Purpose: There has been recent interest in the use of brachytherapy for the possible prevention of restenosis after angioplasty. However, this field is unfamiliar to most interventional cardiologists. This article is meant to serve as an introduction to the principles of brachytherapy especially as it applies to intravascular brachytherapy. Because the intended audience is the interventional cardiologist, the details of physics, radiobiology, and radiation jargon has been kept at a minimum.

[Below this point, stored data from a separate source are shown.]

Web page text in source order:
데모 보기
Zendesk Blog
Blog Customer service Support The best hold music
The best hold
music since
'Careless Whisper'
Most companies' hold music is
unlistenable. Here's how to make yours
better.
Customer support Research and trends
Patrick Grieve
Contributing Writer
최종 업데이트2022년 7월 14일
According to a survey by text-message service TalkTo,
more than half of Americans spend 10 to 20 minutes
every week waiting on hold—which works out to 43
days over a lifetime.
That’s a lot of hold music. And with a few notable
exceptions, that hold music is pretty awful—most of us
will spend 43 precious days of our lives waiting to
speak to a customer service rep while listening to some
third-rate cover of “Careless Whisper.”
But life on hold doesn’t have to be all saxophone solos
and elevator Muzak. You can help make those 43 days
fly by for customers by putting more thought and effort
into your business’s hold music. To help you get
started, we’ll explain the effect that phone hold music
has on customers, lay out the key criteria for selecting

Methods: The main advantages of brachytherapy are that it can irradiate small volumes and conform to the target volume while sparing the surrounding normal tissues from the deleterious effects of irradiation. Various gamma- or beta-emitting radioisotopes can deliver the brachytherapy dose. In general, the beta emitters have fewer radiation exposure hazards, but the limited penetration of beta emitters can be a problem if deeper tissues need to be irradiated. Gamma sources can irradiate deeper but suffer from greater radiation exposure hazards. It should be remembered that the biological effects of radiation depend on a number of parameters, including the radiation modality, dose, dose rate, fractionation, treatment duration, dose prescription point, and the volume irradiated. The use of low energy isotopes, beta emitters, and remote-controlled afterloading has reduced the radiation exposure to the medical caregivers.
Conclusion: Intravascular brachytherapy is currently considered to be experimental. Those wishing to start a new intravascular brachytherapy program should comply with the required federal and state regulatory guidelines issued by the Nuclear Regulatory Commission, Food and Drug Administration, and their individual Institutional Review Board.